[LuckyGuy]

Cheers!

I‘m currently performing a study of a nozzle in CFX, which I unfortunately can not share. With applying the orthogonality smoother i’ve ensured that my first cell is perpendicular to the surface. However with my approach the other boundary layer cells are not exactly perpendicular to the surface. Because I didn’t find anything specific for the boundary layer in the solver-theory and in some related papers I’m assuming that this is ok, and the solver still resolves the BL good. Because I’m not sure I wanted to ask if anyone has experience with this or can share me a best practice guide for nozzles (even for the meshing), so I can clear things out.

Have a good day!

Edit: This Video shows pretty accurately what my mesh looks like till 6:10 (https://youtu.be/wfzomnq_Pes)

[ghorrocks]

Different simulations have different requirements for the quality of the mesh. I suspect you are doing a compressible simulation - if there are shock waves present they require a high quality mesh to converge and be accurate (higher quality than the recommendations in the CFX documentation).
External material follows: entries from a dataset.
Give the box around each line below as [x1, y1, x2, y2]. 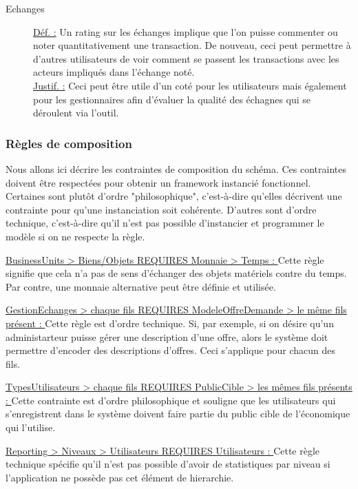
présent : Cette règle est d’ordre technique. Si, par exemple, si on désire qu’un [6, 315, 334, 330]
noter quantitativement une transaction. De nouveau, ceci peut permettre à [33, 38, 351, 52]
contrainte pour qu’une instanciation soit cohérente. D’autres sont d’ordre [6, 202, 317, 216]
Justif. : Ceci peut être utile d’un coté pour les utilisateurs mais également [33, 78, 347, 92]
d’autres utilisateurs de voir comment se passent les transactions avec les [33, 51, 339, 65]
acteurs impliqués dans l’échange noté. [33, 65, 195, 79]
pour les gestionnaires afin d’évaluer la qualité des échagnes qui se [33, 92, 311, 106]
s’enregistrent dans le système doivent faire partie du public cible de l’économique [6, 406, 350, 421]
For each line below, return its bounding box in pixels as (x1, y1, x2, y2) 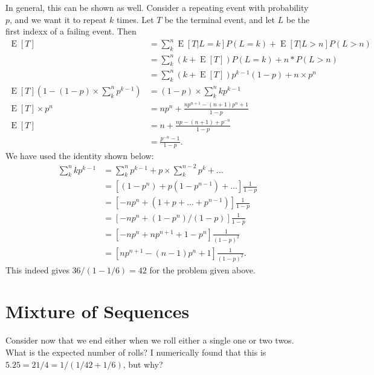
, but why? (123, 357, 163, 370)
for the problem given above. (149, 263, 256, 276)
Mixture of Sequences (5, 299, 190, 324)
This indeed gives (5, 263, 69, 276)
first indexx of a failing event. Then (5, 25, 137, 37)
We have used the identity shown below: (5, 149, 154, 162)
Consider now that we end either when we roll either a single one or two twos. (5, 334, 294, 347)
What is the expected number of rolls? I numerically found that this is (5, 345, 266, 358)
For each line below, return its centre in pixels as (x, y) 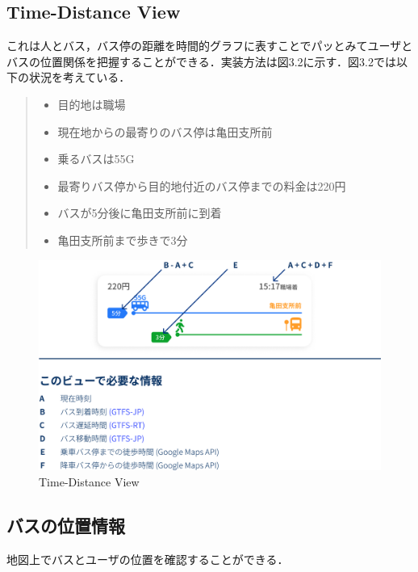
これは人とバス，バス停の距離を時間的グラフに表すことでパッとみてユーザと (210, 46)
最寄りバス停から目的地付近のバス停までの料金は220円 (202, 185)
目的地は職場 (92, 104)
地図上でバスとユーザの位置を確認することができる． (148, 559)
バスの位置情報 (66, 525)
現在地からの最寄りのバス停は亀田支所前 (165, 131)
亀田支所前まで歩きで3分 (123, 240)
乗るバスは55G (96, 159)
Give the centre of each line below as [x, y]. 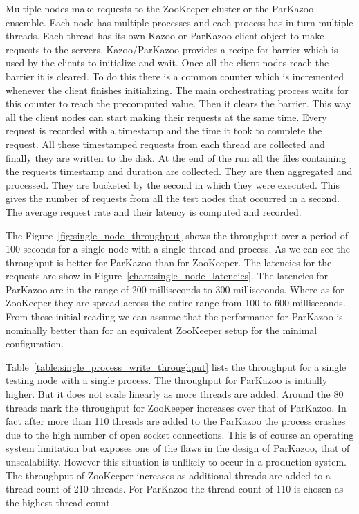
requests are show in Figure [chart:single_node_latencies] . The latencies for [167, 276]
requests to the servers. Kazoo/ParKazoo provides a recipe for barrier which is [172, 49]
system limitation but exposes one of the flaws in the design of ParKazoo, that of [178, 448]
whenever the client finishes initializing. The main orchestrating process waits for [177, 90]
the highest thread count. [59, 502]
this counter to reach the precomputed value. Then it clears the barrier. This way [178, 103]
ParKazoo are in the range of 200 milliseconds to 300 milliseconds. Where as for [175, 289]
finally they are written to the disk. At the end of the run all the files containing [176, 157]
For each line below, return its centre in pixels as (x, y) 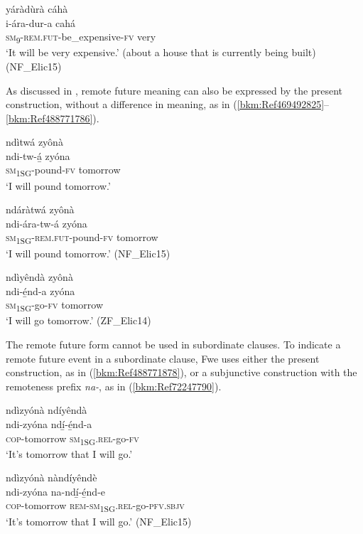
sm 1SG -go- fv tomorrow (55, 306)
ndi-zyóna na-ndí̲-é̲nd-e (56, 491)
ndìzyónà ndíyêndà (47, 410)
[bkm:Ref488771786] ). (53, 118)
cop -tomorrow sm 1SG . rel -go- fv (72, 439)
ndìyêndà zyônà (39, 277)
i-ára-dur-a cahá (41, 22)
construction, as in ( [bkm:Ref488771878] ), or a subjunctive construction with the (181, 372)
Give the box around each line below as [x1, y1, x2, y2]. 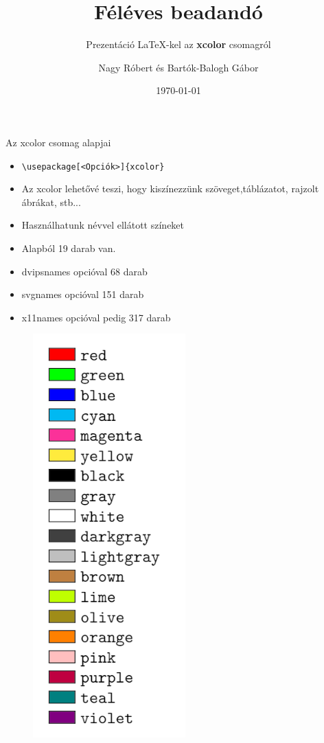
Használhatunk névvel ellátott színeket [21, 218, 185, 232]
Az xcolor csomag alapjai [5, 135, 111, 149]
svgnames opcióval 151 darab [21, 287, 144, 301]
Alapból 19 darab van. [21, 240, 116, 255]
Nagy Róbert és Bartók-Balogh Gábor [98, 60, 259, 74]
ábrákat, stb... [21, 194, 81, 209]
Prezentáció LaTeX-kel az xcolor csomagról [86, 37, 271, 52]
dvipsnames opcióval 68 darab [21, 264, 148, 278]
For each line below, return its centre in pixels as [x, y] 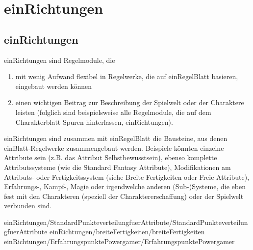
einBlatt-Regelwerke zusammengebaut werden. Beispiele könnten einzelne [114, 148]
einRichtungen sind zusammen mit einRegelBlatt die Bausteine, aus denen [116, 138]
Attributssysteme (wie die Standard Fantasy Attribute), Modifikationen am [117, 167]
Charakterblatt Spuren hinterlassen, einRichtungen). [94, 122]
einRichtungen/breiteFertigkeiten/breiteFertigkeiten [127, 232]
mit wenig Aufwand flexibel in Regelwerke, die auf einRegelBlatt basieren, [127, 76]
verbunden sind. [28, 206]
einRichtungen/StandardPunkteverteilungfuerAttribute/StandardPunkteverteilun [126, 222]
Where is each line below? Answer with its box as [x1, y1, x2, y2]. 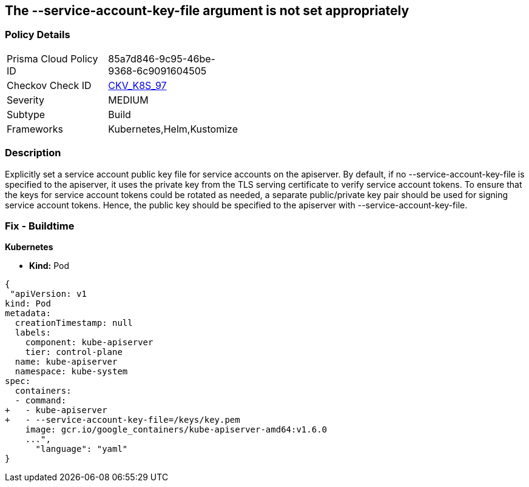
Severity [7, 93, 44, 106]
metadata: [5, 308, 51, 319]
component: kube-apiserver [25, 337, 153, 348]
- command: [15, 396, 67, 406]
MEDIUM [108, 93, 149, 106]
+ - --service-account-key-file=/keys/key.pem [5, 415, 240, 425]
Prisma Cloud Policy [7, 52, 98, 65]
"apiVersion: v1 [10, 289, 87, 299]
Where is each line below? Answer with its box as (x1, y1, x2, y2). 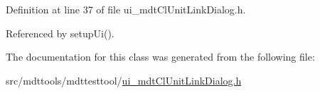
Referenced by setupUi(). (6, 25, 114, 40)
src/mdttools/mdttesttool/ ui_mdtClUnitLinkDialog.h (6, 73, 242, 87)
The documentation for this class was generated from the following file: (6, 49, 315, 64)
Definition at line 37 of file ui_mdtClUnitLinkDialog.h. (6, 2, 246, 16)
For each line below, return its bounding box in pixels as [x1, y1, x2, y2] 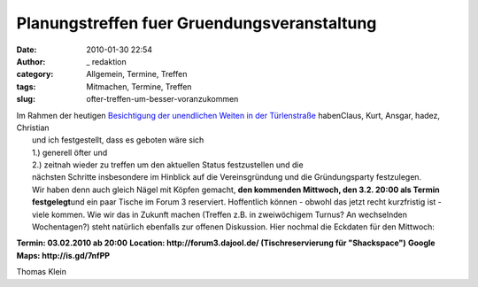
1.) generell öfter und [32, 147, 108, 158]
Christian [16, 122, 50, 133]
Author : [16, 56, 46, 66]
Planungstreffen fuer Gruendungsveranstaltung [16, 13, 377, 33]
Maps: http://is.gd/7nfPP [16, 250, 111, 260]
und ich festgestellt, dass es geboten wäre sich [32, 135, 204, 145]
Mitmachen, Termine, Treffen [86, 81, 192, 92]
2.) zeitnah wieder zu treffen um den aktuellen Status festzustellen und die [32, 159, 305, 170]
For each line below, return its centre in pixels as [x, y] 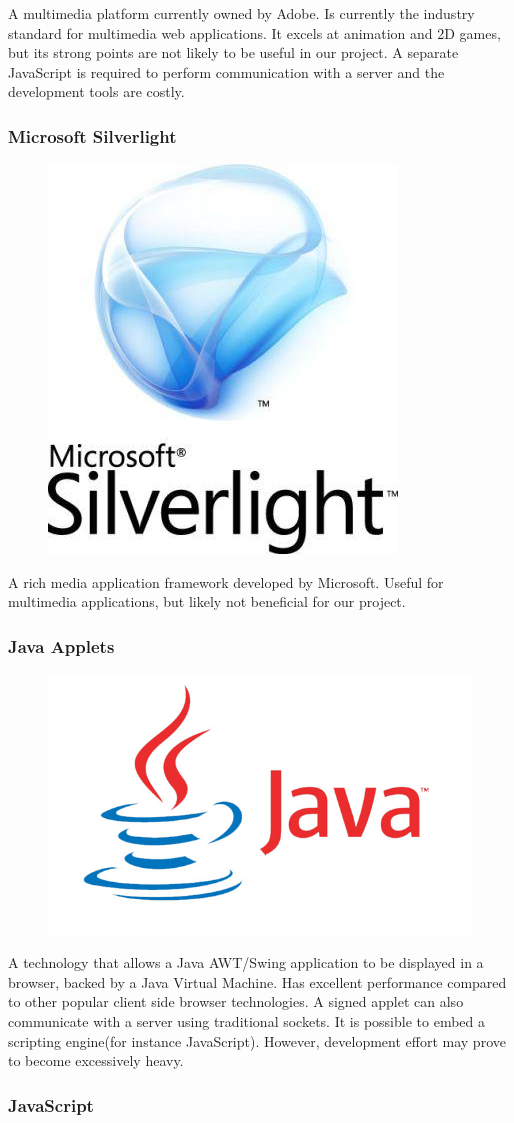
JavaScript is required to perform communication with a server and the [226, 71]
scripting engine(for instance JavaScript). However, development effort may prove [257, 1040]
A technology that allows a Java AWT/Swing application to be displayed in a [246, 962]
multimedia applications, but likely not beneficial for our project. [207, 601]
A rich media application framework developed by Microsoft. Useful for [226, 581]
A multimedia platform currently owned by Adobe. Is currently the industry [241, 13]
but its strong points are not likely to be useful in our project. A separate [233, 52]
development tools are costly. [96, 91]
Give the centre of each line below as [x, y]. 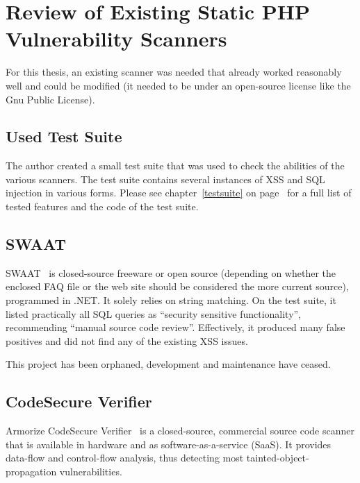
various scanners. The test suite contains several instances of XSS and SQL [165, 179]
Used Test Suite [64, 136]
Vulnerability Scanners [116, 39]
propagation [31, 472]
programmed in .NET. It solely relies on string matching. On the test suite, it [171, 300]
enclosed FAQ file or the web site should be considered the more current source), [177, 286]
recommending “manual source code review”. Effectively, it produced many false [175, 327]
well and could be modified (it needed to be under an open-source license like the [178, 85]
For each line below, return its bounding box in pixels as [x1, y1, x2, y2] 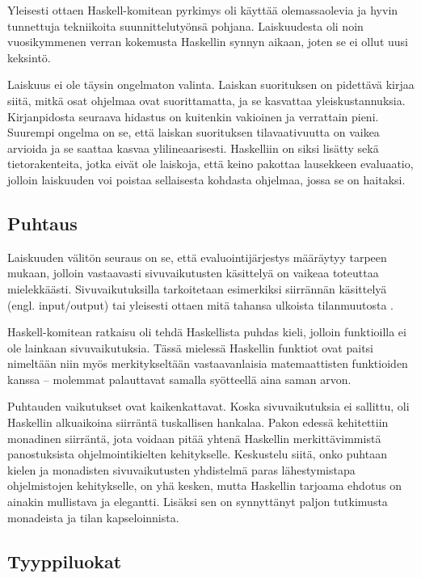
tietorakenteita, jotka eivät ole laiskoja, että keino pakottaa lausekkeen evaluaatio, [7, 155, 414, 172]
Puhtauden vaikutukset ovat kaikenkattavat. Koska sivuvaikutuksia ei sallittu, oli [7, 398, 410, 415]
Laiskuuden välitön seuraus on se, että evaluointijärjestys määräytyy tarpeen [7, 248, 387, 265]
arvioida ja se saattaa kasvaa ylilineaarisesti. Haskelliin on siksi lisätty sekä [7, 139, 379, 156]
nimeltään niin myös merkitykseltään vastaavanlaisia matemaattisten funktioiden [7, 355, 408, 372]
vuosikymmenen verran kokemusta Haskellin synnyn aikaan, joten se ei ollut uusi [7, 33, 408, 50]
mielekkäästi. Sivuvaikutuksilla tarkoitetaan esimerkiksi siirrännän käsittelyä [7, 280, 387, 297]
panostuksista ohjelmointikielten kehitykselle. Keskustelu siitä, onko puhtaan [7, 445, 387, 462]
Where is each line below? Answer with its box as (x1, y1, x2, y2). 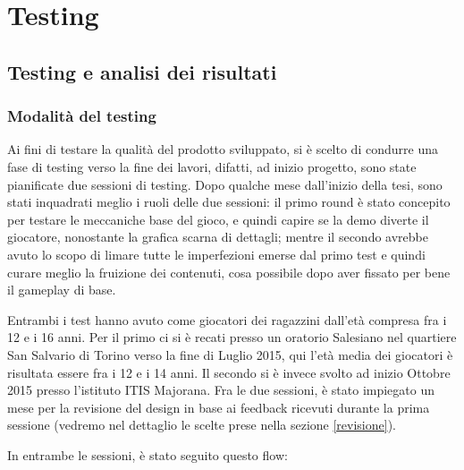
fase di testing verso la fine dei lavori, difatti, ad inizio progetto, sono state (7, 157, 417, 175)
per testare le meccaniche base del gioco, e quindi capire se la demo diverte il (7, 209, 429, 228)
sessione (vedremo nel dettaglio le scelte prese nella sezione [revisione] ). (7, 415, 396, 434)
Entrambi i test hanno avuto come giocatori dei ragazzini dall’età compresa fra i (7, 310, 447, 329)
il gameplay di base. (7, 280, 116, 299)
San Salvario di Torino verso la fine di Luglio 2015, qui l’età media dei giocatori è (7, 345, 453, 363)
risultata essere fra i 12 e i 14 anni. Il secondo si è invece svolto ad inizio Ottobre (7, 363, 451, 381)
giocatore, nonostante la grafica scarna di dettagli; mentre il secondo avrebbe (7, 227, 428, 246)
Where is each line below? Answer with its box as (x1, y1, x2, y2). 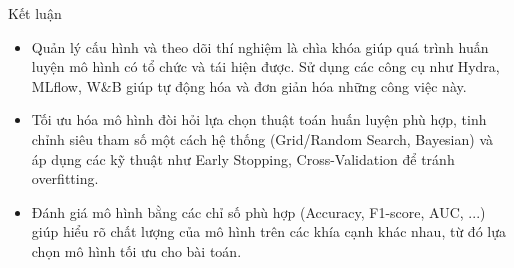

So why not work out for yourself if it is a problem? Do a simulation with this mesh, one which is much worse and one which is much better. Compare the results and see if it makes a difference in your case.

[LuckyGuy]

Thanks for your reply!
I thought about that aswell, but my main limitations are that I currently cannot work out a better mesh in the boundary layer in my limited time. The only thing what would come into my mind is that I create a tetra mesh with prism layers, where the layers are perpendicular to the surface. The comparison of these both meshes also has to take into account the different mesh types, which could be difficult if different results are obtained with both meshes.
I wanted to clear the theory behind it, before I invest my time which could be wasted, but I’ll give it a go.

Do you have maybe any recommendations for best practice meshing in a nozzle? I’ve looked through various of papers and guides but did not find anything for heat transfer in a nozzle where the meshing process is described.

[ghorrocks]

You can get shock waves in internal flow as well. It does not have to be an exhaust, you just need a sufficient pressure drop across the throat.

Yes, comparing to a tet/prism mesh sounds like a good idea.

The CFX documentation has recommendations for boundary layer meshing. My comments beyond that are to do a mesh sensitivity study to work out what you actually need for the accuracy you require.

Note that boundary layer modelling of heat transfer is challenging and you might have problems getting accurate answers. This is an inherent problem in the turbulence models.

[LuckyGuy]

Thanks for your advice, I’ll create a hybrid mesh and see if Im able to see any differences.

[Opaque]

If your mesh was created as described in the video, you should be fine and your only way to know if it is any good is doing a mesh sensitivity analysis, i.e. either coarse/refine the mesh further and compare the results.

Keep in mind what "characteristic variable" you want to measure for accuracy, i.e. flow variable or heat transfer variable.

Changing the mesh type, or topology is not a good idea as a mesh sensitivity step. Keep the mesh topology fixed when coarsening/refining the mesh. When you do the comparisons for different meshes you want to account for the spacing differences ONLY. Otherwise, you will have too many parameters to analyze.

[LuckyGuy]

Thanks for the input Opaque! According to the CFX documentation I should have around 10-15 BL cells which are normal to my surface.

Are there any techniques which I could use?

[Opaque]

Questions:
1 - Have you run the simulation with the meshes you got?
2 - Does the simulation converge?
3 - Did you encounter any issues with the initial solutions?
4 - If you refine/coarse the mesh, does the solution changes too much/little?
5 - Have you looked at the turbulence wall parameter requirements for the results, i.e. y+? Is it within the requirements for the model you selected?

Once your solution is no longer sensitive to your mesh, does it compare well with the benchmark data, experimental or analytical?

The meshing guidelines are that, guidelines, not a "law of meshing"; therefore, take them to guide you to set up something useful and later refine the mesh based on your problem requirements.

[LuckyGuy]

Sorry for the late response, but I didn't have time lately.
I'll try to analyze the questions, hopefully this week, and will answer them, I hope this is ok for you.